Пытаясь втолковать это представление своим ученикам, я вспоминаю те браслеты, какие мы носили в конце 1960-х, когда я учился в начальных классах («фенечки», как называли их мы, милые славные начинающие хиппи в Большом Чикаго). Насаживаешь на леску бусинку и тащишь ее до узелка на другом конце лески. Так освобождается место для следующих бусинок.
Так же и в рассказе: надо проталкивать к узелку все новые и новые бусины. Если вы знаете, куда рассказ направляется, не стоит жадничать. Пусть он движется без промедления. Что дальше? Что предпримете следом? Вы выдали свое великое откровение. Именно. Зачастую, сомневаясь в том, что у нас действительно есть в руках история, мы придерживаем что-то — опасаемся, что больше ничего-то у нас и нету. И в этом может быть некоторый обман. Выдать то самое — жест доверия, какой вынуждает рассказ вытянуться во фрунт, и вы как бы сообщаете ему: «Давай-ка выкрутись поинтересней — раз уж я не позволил тебе твою уловку, твое первое попавшееся решение, у тебя наверняка получится».
Представьте себе рассказ, который в последних строках своих открывает нам, что рассказчик был все это время парализован (и просто не счел нужным об этом упомянуть).
Представьте себе рассказ, в котором ближе к концу рассказчик оказывается не человеком, гуляющим по зоопарку «Линкольн-парк», а тигром в нем (!) (но все намеки на это тщательно замаскированы, чтобы усилить само воздействие открытия; остальные звери зовут его «Мел», разговаривают с ним о «Белых носках»[6] и так далее).

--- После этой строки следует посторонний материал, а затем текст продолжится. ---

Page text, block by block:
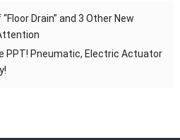
Drain” and 3 Other New
PPT! Pneumatic, Electric Actuator
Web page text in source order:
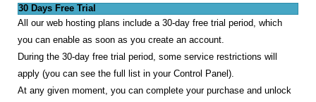
30 Days Free Trial
All our web hosting plans include a 30-day free trial period, which
you can enable as soon as you create an account.
During the 30-day free trial period, some service restrictions will
apply (you can see the full list in your Control Panel).
At any given moment, you can complete your purchase and unlock
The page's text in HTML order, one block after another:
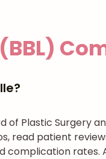
Plastic Surgery
read patient
complication

Произведение искусства трогает нас искренностью, и эта искренность проявляется и в языке, и в форме, и в нежелании скрывать от нас что бы то ни было.
Дилеммы Марьи Васильевны по-прежнему никто не отменял. Ей одиноко и скучно. Отменив простейший выход из положения (Ханова), Чехов придал своему рассказу больше дерзновения. На первых страницах рассказ сообщал: «Жил-был одинокий человек». Мог бы продолжить вот так: «Не чудесно ли это? Одинокий человек встретил другого одинокого человека, и теперь оба не одиноки». Отказавшись двигаться в эту сторону, рассказ теперь берется за вопрос поглубже: «А что, если одинокий человек не обретает никакого выхода из своего одиночества?»
И вот тут, по-моему, рассказ начинает казаться чем-то большим. Он говорит: одиночество действительно, значимо и выбраться из него некоторым из нас непросто, а иногда выхода нет совсем.
Нам есть дело до Марьи Васильевны, мы надеялись, что Ханов ей поможет, а он вдруг исчезает.
Что же дальше?
— Держись, Васильевна!
Опять крутой подъем на гору…
В учительницы она пошла из нужды, не чувствуя никакого призвания; и никогда она не думала о призвании, о пользе просвещения, и всегда ей казалось, что самое главное в ее деле не ученики и не просвещение, а экзамены. И когда тут думать о призвании, о пользе просвещения? Учителя, небогатые врачи, фельдшера при громадном труде не имеют даже утешения думать, что они служат идее, народу, так как все время голова бывает набита мыслями о куске хлеба, о дровах, плохих дорогах, болезнях. Жизнь трудная, неинтересная, и выносили ее подолгу только молчаливые ломовые кони, вроде этой Марьи Васильевны; те же живые, нервные, впечатлительные, которые говорили о своем призвании, об идейном служении, скоро утомлялись и бросали дело.
Семен выбирал, как бы проехать посуше и поближе, где лугом, где задами; но там, гляди, мужики не пускают, там попова земля, нет проезда, там Иван Ионов купил у барина участок и окопал его канавой. То и дело поворачивали назад.
Приехали в Нижнее Городище. Около трактира, на унавоженной земле, под которой был еще снег, стояли подводы: везли большие бутыли с купоросным маслом. В трактире было много народа, всё извозчики, и пахло тут водкой, табаком и овчиной. Шел громкий разговор, хлопали дверью на блоке. За стеной в лавочке, не умолкая ни на минуту, играли на гармонике. Марья Васильевна сидела и пила чай, а за соседним столом мужики, распаренные чаем и трактирной духотой, пили водку и пиво.
— Слышь, Кузьма! — раздавались беспорядочно голоса. — Чего там! Господи благослови! Иван Дементьич, я это тебе могу! Сват, гляди!
Мужик маленького роста, с черной бородкой, рябой, уже давно пьяный, вдруг удивился чему-то и нехорошо выбранился.